WHAT TO DO
From the records below, extract all the text exactly and leave the images behind.

SOURCE DATA
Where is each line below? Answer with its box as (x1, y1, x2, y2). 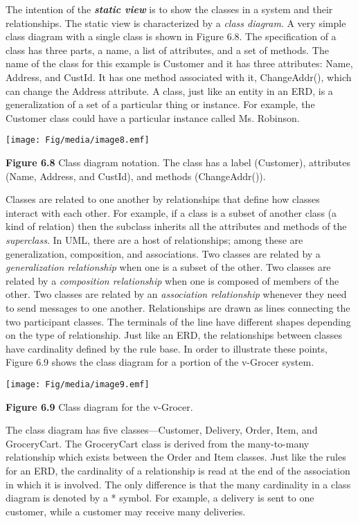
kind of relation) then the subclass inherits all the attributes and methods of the (6, 219, 347, 233)
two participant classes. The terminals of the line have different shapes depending (6, 314, 351, 328)
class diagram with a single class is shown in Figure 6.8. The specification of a (6, 29, 337, 44)
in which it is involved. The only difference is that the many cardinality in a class (6, 477, 351, 491)
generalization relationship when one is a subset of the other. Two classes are (6, 260, 331, 274)
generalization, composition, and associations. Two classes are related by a (6, 246, 321, 260)
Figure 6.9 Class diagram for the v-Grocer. (6, 399, 193, 414)
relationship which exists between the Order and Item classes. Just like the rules (6, 450, 346, 464)

SOLUTION TO THIS EXERCISE
Where is each line below? Answer with its box as (x1, y1, x2, y2). 
kind of relation) then the subclass inherits all the attributes and methods of the (6, 219, 347, 233)
two participant classes. The terminals of the line have different shapes depending (6, 314, 351, 328)
class diagram with a single class is shown in Figure 6.8. The specification of a (6, 29, 337, 44)
in which it is involved. The only difference is that the many cardinality in a class (6, 477, 351, 491)
generalization relationship when one is a subset of the other. Two classes are (6, 260, 331, 274)
generalization, composition, and associations. Two classes are related by a (6, 246, 321, 260)
Figure 6.9 Class diagram for the v-Grocer. (6, 399, 193, 414)
relationship which exists between the Order and Item classes. Just like the rules (6, 450, 346, 464)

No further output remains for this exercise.